Activité cérébrale pendant la course : théorie de la fatigue centrale et expérience du runner's high

Introduction

Chaque coureur ayant terminé un marathon a vécu ce moment : le corps crie « arrête-toi », mais le cerveau (ou une volonté plus profonde) vous fait continuer. Il y a aussi cet autre moment : tout est parfait, les jambes sont légères, l’humeur est joyeuse, on en oublie presque que l’on court — c’est le tant convoité « runner’s high » (euphorie du coureur).

Ces deux expériences extrêmes pointent vers un même fait : le cerveau est l’organe le plus important pendant la course. Les recherches en physiologie de l’exercice révèlent que la fatigue et l’euphorie sont toutes deux le produit d’une activité neuronale complexe du cerveau, et non de simples problèmes musculaires.
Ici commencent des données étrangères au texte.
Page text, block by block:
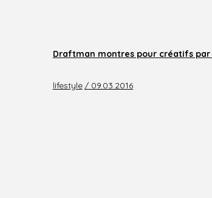
Draftman montres pour créatifs par
lifestyle / 09.03.2016
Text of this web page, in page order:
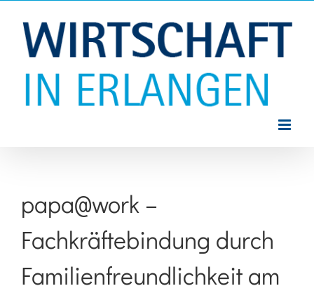
Inhalt
springen
papa@work –
Fachkräftebindung durch
Familienfreundlichkeit am

Théorie de la fatigue centrale

Les limites du modèle traditionnel de « fatigue périphérique »

La physiologie de l’exercice traditionnelle considère que la fatigue provient de la périphérie : épuisement du glycogène musculaire, accumulation d’acide lactique, épuisement de l’ATP… Cependant, ce modèle ne peut expliquer un phénomène : un coureur « épuisé » et incapable de continuer peut souvent sprinter immédiatement si on lui montre la ligne d’arrivée. Si les muscles étaient réellement épuisés, cela serait impossible.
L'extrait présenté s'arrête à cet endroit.